● WORK REQUIRED
When a line of the records below contains the string "todos", copy that whole line.

● INFORMATION PROVIDED
=== Begin Enclosure ===
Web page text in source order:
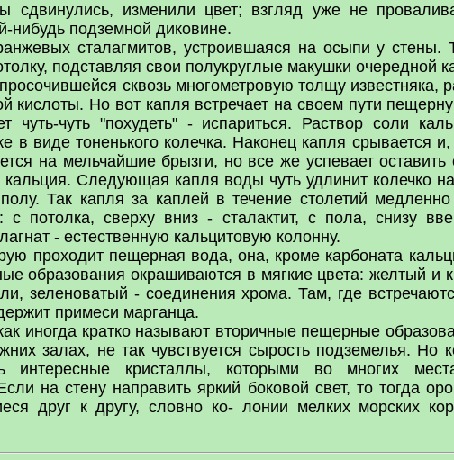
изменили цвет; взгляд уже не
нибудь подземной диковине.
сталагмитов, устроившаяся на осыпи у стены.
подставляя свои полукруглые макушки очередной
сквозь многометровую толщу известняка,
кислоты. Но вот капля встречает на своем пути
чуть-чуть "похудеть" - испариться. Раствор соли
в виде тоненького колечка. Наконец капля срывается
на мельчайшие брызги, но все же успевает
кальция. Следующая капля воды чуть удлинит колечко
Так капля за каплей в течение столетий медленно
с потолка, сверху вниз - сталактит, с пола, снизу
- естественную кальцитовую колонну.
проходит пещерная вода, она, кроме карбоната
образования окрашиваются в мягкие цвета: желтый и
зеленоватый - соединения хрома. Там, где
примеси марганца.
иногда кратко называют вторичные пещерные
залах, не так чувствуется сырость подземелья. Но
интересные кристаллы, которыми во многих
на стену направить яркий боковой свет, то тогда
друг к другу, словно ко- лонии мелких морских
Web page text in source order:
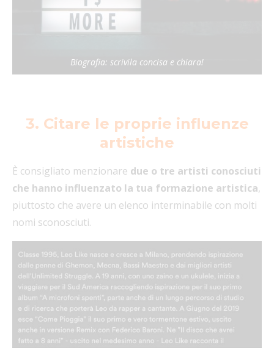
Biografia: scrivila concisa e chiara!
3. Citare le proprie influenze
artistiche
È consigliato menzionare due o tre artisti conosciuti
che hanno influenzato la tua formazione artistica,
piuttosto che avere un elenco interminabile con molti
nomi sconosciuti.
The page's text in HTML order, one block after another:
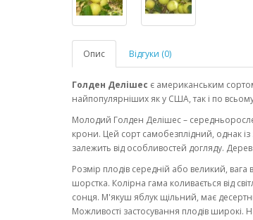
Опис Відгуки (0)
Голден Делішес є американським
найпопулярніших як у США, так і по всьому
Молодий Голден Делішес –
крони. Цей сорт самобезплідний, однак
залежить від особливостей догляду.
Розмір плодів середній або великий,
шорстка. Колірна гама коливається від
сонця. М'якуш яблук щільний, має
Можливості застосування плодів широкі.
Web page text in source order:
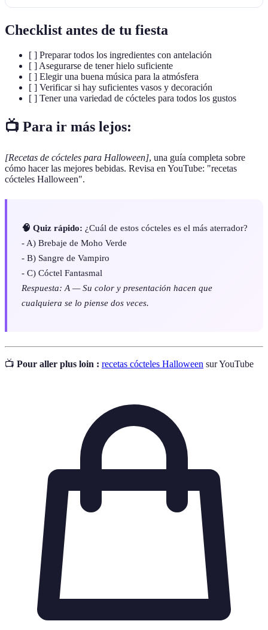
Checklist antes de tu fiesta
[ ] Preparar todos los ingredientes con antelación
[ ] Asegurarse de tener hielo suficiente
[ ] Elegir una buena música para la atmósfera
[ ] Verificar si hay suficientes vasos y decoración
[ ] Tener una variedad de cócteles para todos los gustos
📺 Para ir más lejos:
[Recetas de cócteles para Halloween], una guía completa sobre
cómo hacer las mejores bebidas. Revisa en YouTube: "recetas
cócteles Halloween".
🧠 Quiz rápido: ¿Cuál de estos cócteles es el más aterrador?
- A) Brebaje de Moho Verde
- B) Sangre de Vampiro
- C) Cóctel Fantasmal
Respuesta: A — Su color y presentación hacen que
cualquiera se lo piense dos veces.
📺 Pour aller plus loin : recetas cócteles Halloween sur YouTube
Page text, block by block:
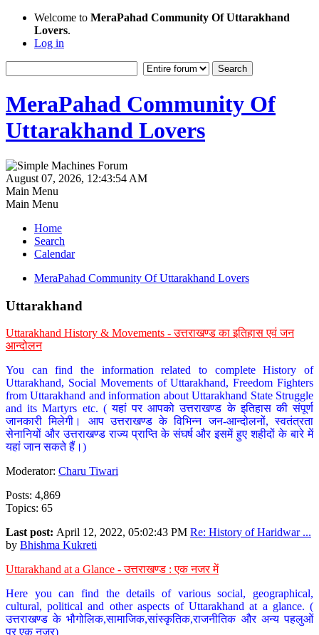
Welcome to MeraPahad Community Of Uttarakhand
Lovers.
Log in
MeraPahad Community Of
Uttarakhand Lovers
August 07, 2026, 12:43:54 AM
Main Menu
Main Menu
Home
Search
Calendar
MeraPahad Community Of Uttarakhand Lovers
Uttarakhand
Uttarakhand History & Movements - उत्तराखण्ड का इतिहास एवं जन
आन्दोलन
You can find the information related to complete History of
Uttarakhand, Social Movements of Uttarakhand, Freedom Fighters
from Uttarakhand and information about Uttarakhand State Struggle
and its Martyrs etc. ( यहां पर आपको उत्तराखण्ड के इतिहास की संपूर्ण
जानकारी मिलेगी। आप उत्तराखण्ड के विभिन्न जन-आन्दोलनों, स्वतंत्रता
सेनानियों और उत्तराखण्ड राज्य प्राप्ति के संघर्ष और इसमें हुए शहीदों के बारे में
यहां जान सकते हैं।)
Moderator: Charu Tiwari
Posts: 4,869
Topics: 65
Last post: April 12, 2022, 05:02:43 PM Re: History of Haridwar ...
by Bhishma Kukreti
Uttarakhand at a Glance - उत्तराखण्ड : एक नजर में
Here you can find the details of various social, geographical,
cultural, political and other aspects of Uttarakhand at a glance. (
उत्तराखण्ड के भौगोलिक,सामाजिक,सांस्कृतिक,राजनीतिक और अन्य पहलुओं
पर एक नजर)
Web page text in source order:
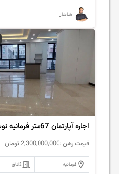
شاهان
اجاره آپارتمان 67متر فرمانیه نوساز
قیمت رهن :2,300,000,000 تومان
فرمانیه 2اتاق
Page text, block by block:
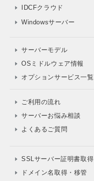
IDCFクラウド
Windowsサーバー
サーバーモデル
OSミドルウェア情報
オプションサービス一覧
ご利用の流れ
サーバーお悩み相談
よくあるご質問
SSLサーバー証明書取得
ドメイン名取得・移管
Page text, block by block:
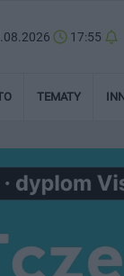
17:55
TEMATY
=== End Enclosure ===
● RESULT
[ ] Preparar todos los ingredientes con antelación
[ ] Tener una variedad de cócteles para todos los gustos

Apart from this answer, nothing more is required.